We can view and explore the web summary HTML of our data found in the “reports” folder of your project.

Analysis workflow

Setting up

For this module, we will be working within an RStudio project. In order to follow along you should have downloaded the R project.

If you haven’t done this already, the project is located in “Dataset for workshop” -> “Day 2- NGS-based- VisiumHD” in the course DropBox.

Once downloaded, you should see a file called visiumHD_nanocourse.zip on your computer (likely, in your Downloads folder).

  1. Unzip this file. This will result in a folder of the same name.
  2. Move the folder to the location on your computer where you would like to perform the analysis.
  3. Open up the folder. The contents will look like the screenshot below:

  4. Locate the .Rproj file and double-click on it. This will open up RStudio with the “visiumHD_nanocourse” project loaded.
  5. Open a new Rscript file.
  6. Start with some comments to indicate what this file is going to contain:

    # February 26th, 2025
    # Spatial Transcriptomics: Session 2
    
  7. Save the Rscript in the code folder as visiumHD.R. Your working directory should look something like this:

Loading Libraries

Next, we will need to be sure to load the libraries that we will be using:

# Load libraries
library(tidyverse)
library(patchwork)
library(Seurat)
library(qs)
library(SeuratWrappers)
library(Banksy)
library(quadprog)
library(spacexr)

# Increases the size of the default vector
options(future.globals.maxSize= 2000000000)
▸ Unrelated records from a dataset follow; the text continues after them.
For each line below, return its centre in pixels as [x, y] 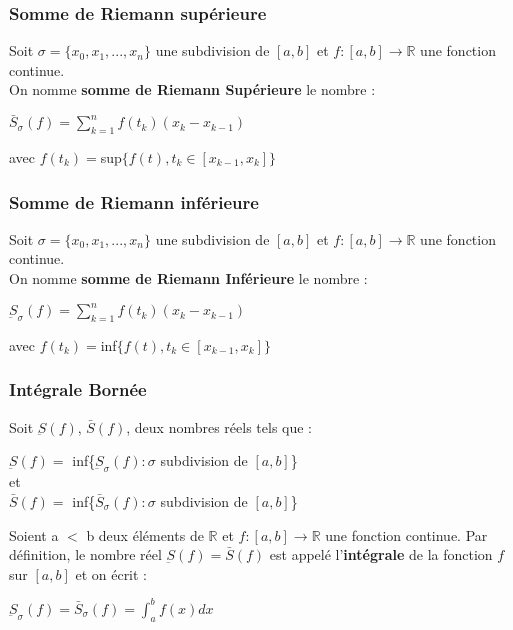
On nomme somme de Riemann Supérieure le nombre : [192, 89]
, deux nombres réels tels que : [219, 426]
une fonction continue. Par [406, 534]
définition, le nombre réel [85, 554]
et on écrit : [111, 573]
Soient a [34, 534]
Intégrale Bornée [78, 389]
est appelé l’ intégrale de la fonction [381, 554]

Creating the Seurat Object

The Seurat object is a custom list-like object that has well-defined spaces to store specific information/data for single-cell experiments, including spatial experiments and Visium HD.
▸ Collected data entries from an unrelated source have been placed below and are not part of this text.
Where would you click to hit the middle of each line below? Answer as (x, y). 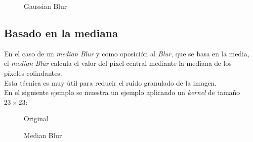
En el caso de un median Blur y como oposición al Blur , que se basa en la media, (127, 53)
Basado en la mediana (61, 32)
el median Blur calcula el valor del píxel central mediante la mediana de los (118, 63)
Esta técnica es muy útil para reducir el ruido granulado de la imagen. (110, 82)
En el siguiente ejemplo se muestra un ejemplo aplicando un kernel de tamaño (122, 92)
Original (36, 118)
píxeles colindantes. (33, 72)
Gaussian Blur (45, 6)
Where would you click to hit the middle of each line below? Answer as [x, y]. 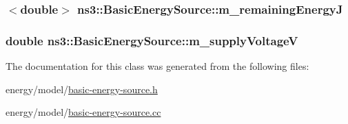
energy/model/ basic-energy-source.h [82, 89]
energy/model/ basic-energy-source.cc [83, 112]
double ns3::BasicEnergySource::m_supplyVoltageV [152, 40]
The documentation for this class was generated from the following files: [157, 66]

The Seurat package provides a function Load10X_Spatial() to easily create a Seurat object from the output of Space Ranger. The Load10X_Spatial function takes as input the feature matrix and the low-resolution tissue image from the output of Space Ranger and generates a Seurat object containing both gene-level counts and spatial information.
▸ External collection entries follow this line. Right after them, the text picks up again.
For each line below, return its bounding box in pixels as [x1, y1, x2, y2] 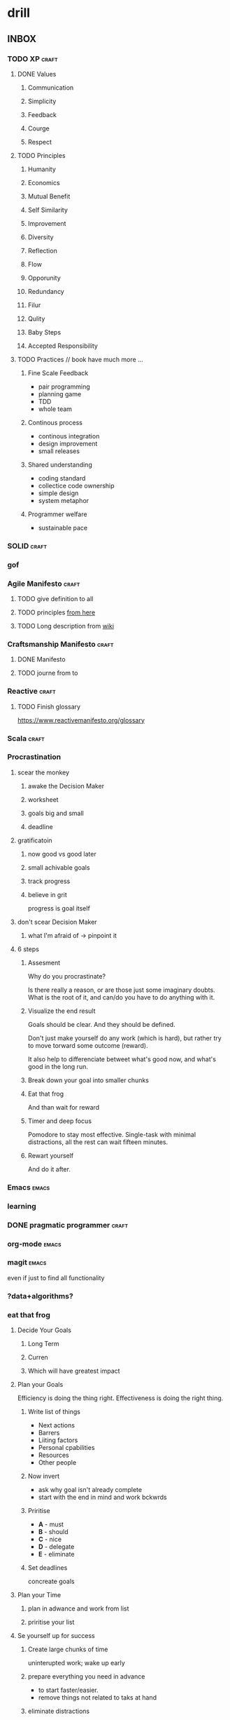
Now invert [27, 1472, 59, 1481]
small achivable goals [27, 863, 90, 871]
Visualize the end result [27, 1007, 96, 1015]
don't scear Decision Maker [17, 918, 97, 926]
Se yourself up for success [17, 1632, 96, 1640]
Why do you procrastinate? [27, 972, 106, 980]
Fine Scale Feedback [27, 368, 89, 377]
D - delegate [38, 1543, 75, 1551]
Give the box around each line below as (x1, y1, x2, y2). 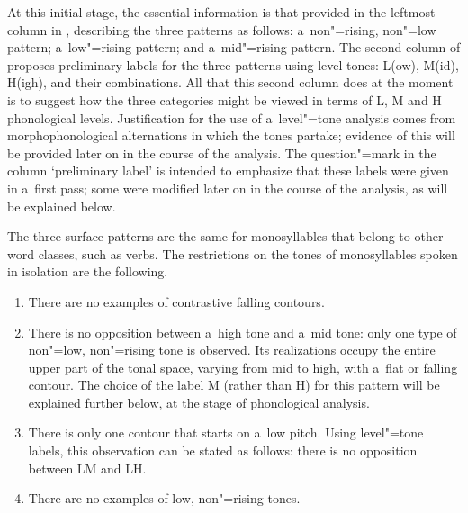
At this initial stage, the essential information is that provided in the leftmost (7, 3, 436, 21)
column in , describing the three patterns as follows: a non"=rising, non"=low (7, 20, 436, 39)
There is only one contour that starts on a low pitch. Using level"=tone (28, 423, 424, 442)
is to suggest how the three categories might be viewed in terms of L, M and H (7, 90, 442, 109)
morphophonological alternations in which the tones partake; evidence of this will (7, 126, 455, 145)
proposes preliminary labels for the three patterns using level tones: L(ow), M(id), (7, 55, 459, 74)
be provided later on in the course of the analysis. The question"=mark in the (7, 143, 436, 162)
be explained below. (7, 196, 116, 215)

We will not have you run this code, as this can take some time and the Space Ranger output files are quite large to share. Instead, you will load the pre-made Seurat object.

Click here to see the R code used to create the Seurat object
The code to create the Seurat object is:

localdir <- '../path/to/spaceranger/outs/'
# Load the raw feature matrix object <- Load10X_Spatial(data.dir = localdir, filename = 'raw_feature_bc_matrix.h5', bin.size = 16)

Explore the object

Let’s read in the Seurat object and talk about some very basic slots that we will be accessing.

# Load in Seurat object
object <- qread('data_processed/MsBrain_FF-A1_subset.qs')

We can print the Seurat object by using:

object

Now we can examine its major features, which we will add to and alter throughout the lesson:


Exercise

There are 3 things about our Seurat object printout that would be different if we were using the 8µm x 8µm binning instead of the 16µm x 16µm binning. What are these three differences?

Click here to use an app that lets you explore different bin sizes for this Seurat object


Quality Control

The main objective of quality control is to filter the data so that we include only data from bins that are of high-quality. This makes it so that when we cluster our bins, it is easier to identify distinct cell type populations.

In Visium HD data, the main challenge is in delineating bins that are poor quality from bins containing reads from less complex cells. If you expect a particular cell type in your dataset to be less transcriptionally active as compared other cell types in your dataset, the bins underneath this cell type will naturally have fewer detected genes and transcripts. However, having fewer detected genes and transcripts can also be a technical artifact and not a result of biological signal.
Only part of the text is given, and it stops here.